#### WHAT IS BEING ASKED
Once you find the line containing "Strengthening RSV prophylaxis: Expert" in the data below, copy it and each following line exactly, up to and including the line containing "syncytial virus (RSV)", and nothing else.

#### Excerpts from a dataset
────────────────
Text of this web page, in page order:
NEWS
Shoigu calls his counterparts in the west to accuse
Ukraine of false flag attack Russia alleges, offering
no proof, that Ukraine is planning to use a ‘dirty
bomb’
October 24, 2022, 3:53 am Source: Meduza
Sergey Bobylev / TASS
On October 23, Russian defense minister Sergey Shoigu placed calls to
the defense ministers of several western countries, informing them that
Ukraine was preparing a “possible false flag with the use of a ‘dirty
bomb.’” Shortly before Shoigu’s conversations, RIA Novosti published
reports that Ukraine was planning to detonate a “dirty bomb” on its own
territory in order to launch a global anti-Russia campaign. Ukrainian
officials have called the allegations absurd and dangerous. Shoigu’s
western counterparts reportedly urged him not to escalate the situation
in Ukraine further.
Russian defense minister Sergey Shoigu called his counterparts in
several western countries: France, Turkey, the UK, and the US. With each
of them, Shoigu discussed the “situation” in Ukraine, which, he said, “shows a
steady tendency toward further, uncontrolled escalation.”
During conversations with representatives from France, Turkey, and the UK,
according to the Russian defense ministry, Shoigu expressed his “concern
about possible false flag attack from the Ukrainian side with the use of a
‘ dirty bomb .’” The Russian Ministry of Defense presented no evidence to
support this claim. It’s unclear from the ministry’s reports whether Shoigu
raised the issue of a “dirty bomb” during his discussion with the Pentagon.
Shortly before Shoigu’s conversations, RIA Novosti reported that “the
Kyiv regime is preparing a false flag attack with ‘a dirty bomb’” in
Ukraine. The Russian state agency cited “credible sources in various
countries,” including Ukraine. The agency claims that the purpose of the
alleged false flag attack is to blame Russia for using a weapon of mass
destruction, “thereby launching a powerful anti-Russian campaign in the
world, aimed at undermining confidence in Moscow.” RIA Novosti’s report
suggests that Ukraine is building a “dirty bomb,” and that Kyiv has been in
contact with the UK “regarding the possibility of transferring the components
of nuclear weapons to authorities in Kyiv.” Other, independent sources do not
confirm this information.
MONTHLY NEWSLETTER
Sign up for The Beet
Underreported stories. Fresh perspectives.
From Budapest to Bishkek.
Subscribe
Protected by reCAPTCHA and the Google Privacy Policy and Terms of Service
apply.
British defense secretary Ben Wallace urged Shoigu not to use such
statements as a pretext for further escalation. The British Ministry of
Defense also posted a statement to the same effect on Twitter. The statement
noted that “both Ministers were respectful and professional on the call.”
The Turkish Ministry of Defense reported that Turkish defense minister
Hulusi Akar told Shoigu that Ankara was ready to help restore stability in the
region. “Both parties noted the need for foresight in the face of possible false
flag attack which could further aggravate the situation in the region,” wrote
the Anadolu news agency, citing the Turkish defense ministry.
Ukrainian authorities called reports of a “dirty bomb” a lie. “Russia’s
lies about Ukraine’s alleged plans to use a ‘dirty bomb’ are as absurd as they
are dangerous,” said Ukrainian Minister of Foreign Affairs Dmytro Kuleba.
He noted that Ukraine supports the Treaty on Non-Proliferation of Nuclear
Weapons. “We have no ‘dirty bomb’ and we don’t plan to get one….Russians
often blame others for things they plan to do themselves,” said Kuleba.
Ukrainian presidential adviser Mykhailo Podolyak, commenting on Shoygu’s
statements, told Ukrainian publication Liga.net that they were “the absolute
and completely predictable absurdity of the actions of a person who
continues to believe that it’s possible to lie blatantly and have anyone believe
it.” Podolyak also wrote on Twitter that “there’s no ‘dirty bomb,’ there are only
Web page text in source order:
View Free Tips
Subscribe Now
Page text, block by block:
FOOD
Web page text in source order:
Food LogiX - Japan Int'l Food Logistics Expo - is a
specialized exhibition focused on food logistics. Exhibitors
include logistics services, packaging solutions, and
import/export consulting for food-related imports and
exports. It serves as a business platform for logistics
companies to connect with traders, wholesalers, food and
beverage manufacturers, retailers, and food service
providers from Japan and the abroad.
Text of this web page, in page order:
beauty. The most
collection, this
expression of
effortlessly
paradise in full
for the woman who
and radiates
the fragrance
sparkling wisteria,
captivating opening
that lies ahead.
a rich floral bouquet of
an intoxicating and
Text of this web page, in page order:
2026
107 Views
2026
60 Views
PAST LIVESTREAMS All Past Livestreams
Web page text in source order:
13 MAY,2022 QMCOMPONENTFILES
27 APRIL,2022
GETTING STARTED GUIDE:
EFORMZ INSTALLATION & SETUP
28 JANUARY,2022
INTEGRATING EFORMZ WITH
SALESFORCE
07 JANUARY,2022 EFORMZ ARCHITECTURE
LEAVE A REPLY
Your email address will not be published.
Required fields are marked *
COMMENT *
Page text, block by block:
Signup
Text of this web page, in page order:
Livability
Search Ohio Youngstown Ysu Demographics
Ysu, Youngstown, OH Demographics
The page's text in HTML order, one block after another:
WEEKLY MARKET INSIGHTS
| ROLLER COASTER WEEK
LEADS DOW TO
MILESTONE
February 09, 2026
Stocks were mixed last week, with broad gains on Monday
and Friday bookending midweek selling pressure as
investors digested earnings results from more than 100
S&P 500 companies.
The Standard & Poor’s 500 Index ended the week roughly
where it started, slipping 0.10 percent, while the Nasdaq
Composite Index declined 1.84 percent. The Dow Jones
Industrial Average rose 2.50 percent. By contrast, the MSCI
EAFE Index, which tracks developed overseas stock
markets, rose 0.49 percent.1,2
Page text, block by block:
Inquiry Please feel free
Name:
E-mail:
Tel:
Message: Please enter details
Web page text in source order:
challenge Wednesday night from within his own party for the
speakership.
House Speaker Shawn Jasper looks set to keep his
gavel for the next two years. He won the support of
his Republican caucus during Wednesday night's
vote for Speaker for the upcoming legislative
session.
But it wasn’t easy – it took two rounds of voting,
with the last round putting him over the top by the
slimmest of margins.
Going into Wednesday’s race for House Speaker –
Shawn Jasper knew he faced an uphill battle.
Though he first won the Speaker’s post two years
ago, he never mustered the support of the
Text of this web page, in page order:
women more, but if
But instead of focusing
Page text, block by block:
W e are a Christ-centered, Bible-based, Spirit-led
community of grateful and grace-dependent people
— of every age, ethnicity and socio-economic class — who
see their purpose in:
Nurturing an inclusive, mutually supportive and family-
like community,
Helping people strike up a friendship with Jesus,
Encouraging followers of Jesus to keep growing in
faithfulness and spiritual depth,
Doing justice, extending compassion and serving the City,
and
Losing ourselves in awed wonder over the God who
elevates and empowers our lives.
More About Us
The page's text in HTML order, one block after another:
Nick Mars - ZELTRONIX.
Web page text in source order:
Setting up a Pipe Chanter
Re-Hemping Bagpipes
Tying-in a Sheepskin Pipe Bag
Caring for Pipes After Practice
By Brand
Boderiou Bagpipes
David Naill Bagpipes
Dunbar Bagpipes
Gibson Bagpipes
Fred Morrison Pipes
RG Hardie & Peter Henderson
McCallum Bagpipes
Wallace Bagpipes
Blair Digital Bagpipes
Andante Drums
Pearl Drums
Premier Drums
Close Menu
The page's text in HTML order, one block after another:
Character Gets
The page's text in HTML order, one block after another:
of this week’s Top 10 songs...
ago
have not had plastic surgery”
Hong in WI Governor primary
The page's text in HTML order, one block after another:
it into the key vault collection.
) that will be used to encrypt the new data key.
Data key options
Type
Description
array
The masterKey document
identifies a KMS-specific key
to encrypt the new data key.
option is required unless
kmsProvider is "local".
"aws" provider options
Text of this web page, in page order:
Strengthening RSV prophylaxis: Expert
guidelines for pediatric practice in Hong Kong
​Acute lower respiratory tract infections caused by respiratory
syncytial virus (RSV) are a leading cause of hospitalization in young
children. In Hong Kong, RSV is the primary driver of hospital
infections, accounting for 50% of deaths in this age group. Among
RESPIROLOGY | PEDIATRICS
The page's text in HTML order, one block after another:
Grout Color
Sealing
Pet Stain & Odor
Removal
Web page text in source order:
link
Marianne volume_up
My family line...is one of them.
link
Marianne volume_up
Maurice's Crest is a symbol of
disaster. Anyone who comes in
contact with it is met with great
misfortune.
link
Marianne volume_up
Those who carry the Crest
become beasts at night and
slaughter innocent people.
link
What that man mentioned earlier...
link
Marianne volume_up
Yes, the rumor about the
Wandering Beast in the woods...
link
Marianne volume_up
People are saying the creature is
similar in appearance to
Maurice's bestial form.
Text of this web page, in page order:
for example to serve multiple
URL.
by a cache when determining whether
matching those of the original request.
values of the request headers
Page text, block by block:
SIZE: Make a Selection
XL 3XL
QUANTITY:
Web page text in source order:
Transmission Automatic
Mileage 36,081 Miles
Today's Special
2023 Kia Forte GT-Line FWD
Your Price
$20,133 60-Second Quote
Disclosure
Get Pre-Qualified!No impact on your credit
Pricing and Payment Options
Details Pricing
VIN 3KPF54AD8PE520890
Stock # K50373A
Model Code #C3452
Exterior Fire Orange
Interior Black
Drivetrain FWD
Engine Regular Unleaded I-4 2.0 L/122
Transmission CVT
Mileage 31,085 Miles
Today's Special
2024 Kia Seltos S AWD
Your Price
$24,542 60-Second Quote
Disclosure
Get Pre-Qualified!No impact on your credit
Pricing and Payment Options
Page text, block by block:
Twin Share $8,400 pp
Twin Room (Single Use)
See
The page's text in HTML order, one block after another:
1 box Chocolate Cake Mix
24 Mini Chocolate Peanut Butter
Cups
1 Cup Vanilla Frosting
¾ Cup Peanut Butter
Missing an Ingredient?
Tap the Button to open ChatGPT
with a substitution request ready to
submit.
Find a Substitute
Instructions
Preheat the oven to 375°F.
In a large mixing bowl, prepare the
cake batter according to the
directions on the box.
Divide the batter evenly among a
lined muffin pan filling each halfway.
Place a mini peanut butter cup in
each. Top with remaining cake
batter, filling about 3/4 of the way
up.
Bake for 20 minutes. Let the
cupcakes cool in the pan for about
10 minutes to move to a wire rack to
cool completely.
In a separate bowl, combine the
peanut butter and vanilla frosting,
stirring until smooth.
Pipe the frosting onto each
────────────────
#### ANSWER
Strengthening RSV prophylaxis: Expert
guidelines for pediatric practice in Hong Kong
​Acute lower respiratory tract infections caused by respiratory
syncytial virus (RSV) are a leading cause of hospitalization in young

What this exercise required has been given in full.